Could we but climb where Moses stood,
And view the landscape o'er,
Not Jordan's stream, nor DEATH'S_COLD-FLOOD,

Should fright us from the shore. In uttering the emphatic clause, in these cases, the voice drops its pitch, and proceeds nearly in a grave, deliberate monotone.

In other cases, such a clause is to be distinguished from the rest of the sentence, by a general increase of force; and yet its words retain a relative difference among themselves, in quantity, stress, and inflection. One example may make this last remark still plainer. Suppose Paul to have said merely, I came not to baptize, but to preach.The contrast expressed, limits the emphasis to two words. But take the whole sentence, as it is in Paul's language,

I came not to baptize, but to preach the Gospel;'—and you have a contrast between an emphatic word, and an emphatic clause. And though the sense is just as before, you must change the stress in this clause from preach to gospel, or you utter nonsense. If

you

retain the stress on preach, the paraphrase is “I came not to baptize the gospel, but to preach the gospel.”

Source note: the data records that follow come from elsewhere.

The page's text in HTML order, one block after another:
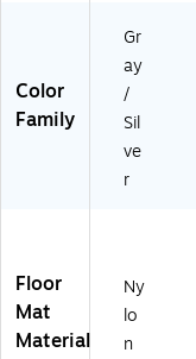
0)
Color
Family
Gr
ay
/
Sil
ve
r
Floor
Mat
Material
Ny
lo
n
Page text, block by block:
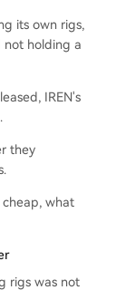
its own rigs,
not holding a
IREN's
they
cheap, what
rigs was not
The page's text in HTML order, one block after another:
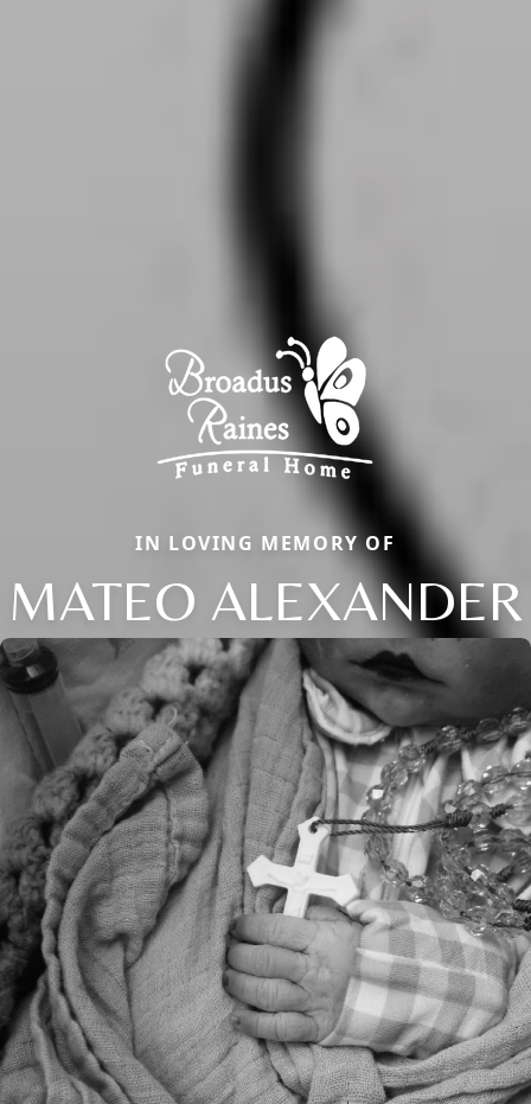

Double Emphasis. This is always grounded on antithetic relation, expressed in pairs of contrasted objects. It will be sufficiently illustrated by a very few examples.

“ The young are slaves to novelty, the old to custom."

"And why beholdest thou the mote that is in thy brother's eye, but .considerest not the beam that is in thine own eye?"

There is but one remark, which is important to be made in this case. In attempting to give the utmost significance to each of the terms, standing in close succession, we are in danger of diminishing the amount of meaning, expressed by the whole. The only rule that can be adopted is, so to adjust the stress and inflection of voice, on the different terms, as shall most clearly, and yet most agreeably convey the sense of the entire passage. There is still another kind of sentences, in which there occurs what I would call CUMULATIVE EMPHASIS. This consists of a complex thought, made up of particulars, expressed in a succession of emphatic words. A striking example of this we have in Paul's indignant reply to the message from the magistrates, that he and his associates, unjustly imprisoned, might be released, and go quietly away. “But Paul said, they have beaten us, openly, uncondemned, being Romans, and have cast us into prison ; and now do they thrust us out privily? nay verily; but let them come themselves, and fetch us out.”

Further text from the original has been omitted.